» Task instructions: Print the lines below word for word, beginning with the first and ending with the line that holds "通过集成 NetApp Cloud", and skip every picture.

» Data for review:
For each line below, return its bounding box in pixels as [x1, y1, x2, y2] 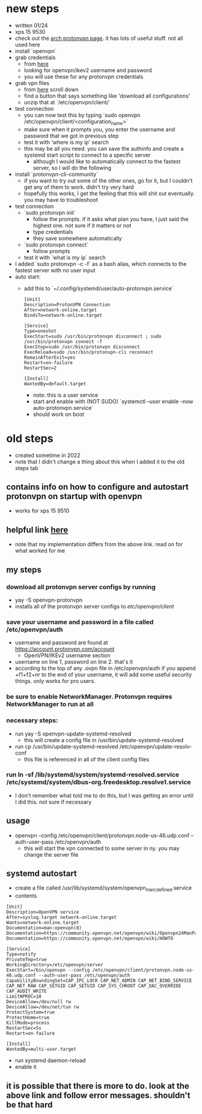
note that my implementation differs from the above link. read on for [14, 541, 183, 548]
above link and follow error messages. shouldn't [6, 1090, 191, 1100]
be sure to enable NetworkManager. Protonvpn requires [6, 693, 173, 701]
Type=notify [6, 951, 36, 957]
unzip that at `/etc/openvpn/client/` [23, 98, 111, 105]
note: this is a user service [32, 391, 99, 398]
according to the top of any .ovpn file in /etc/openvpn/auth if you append [14, 665, 196, 672]
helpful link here [6, 524, 69, 535]
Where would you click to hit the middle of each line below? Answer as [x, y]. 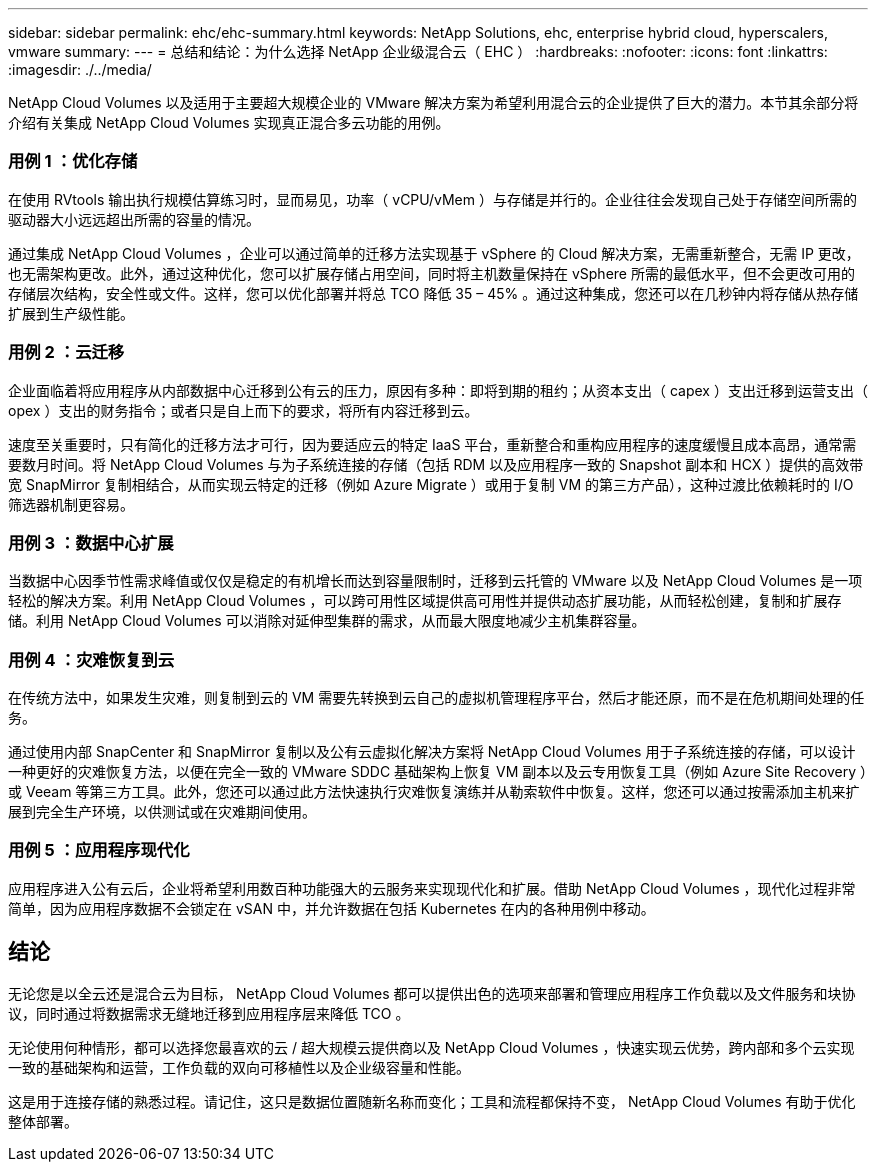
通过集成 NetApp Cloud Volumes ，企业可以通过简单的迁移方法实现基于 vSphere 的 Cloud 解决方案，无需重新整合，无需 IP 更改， [434, 253]
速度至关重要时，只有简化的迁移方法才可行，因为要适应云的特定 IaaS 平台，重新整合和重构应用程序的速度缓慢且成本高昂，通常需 [432, 444]
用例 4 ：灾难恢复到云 [91, 659]
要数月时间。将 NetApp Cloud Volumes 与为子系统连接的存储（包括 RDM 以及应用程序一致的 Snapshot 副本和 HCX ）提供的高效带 [436, 464]
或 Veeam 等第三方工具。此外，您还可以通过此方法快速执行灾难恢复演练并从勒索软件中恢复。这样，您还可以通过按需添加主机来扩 [434, 791]
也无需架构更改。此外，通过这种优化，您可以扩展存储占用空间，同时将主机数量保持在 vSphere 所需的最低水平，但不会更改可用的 [431, 273]
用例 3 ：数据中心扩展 [91, 542]
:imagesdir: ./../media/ [80, 69]
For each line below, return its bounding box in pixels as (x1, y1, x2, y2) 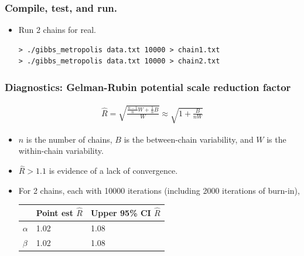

» Response to this task:
For each line below, return its bounding box in pixels as [x1, y1, x2, y2] 
note that my implementation differs from the above link. read on for [14, 541, 183, 548]
above link and follow error messages. shouldn't [6, 1090, 191, 1100]
be sure to enable NetworkManager. Protonvpn requires [6, 693, 173, 701]
Type=notify [6, 951, 36, 957]
unzip that at `/etc/openvpn/client/` [23, 98, 111, 105]
note: this is a user service [32, 391, 99, 398]
according to the top of any .ovpn file in /etc/openvpn/auth if you append [14, 665, 196, 672]
helpful link here [6, 524, 69, 535]
Where would you click to hit the middle of each line below? Answer as [x, y]. 
通过集成 NetApp Cloud Volumes ，企业可以通过简单的迁移方法实现基于 vSphere 的 Cloud 解决方案，无需重新整合，无需 IP 更改， [434, 253]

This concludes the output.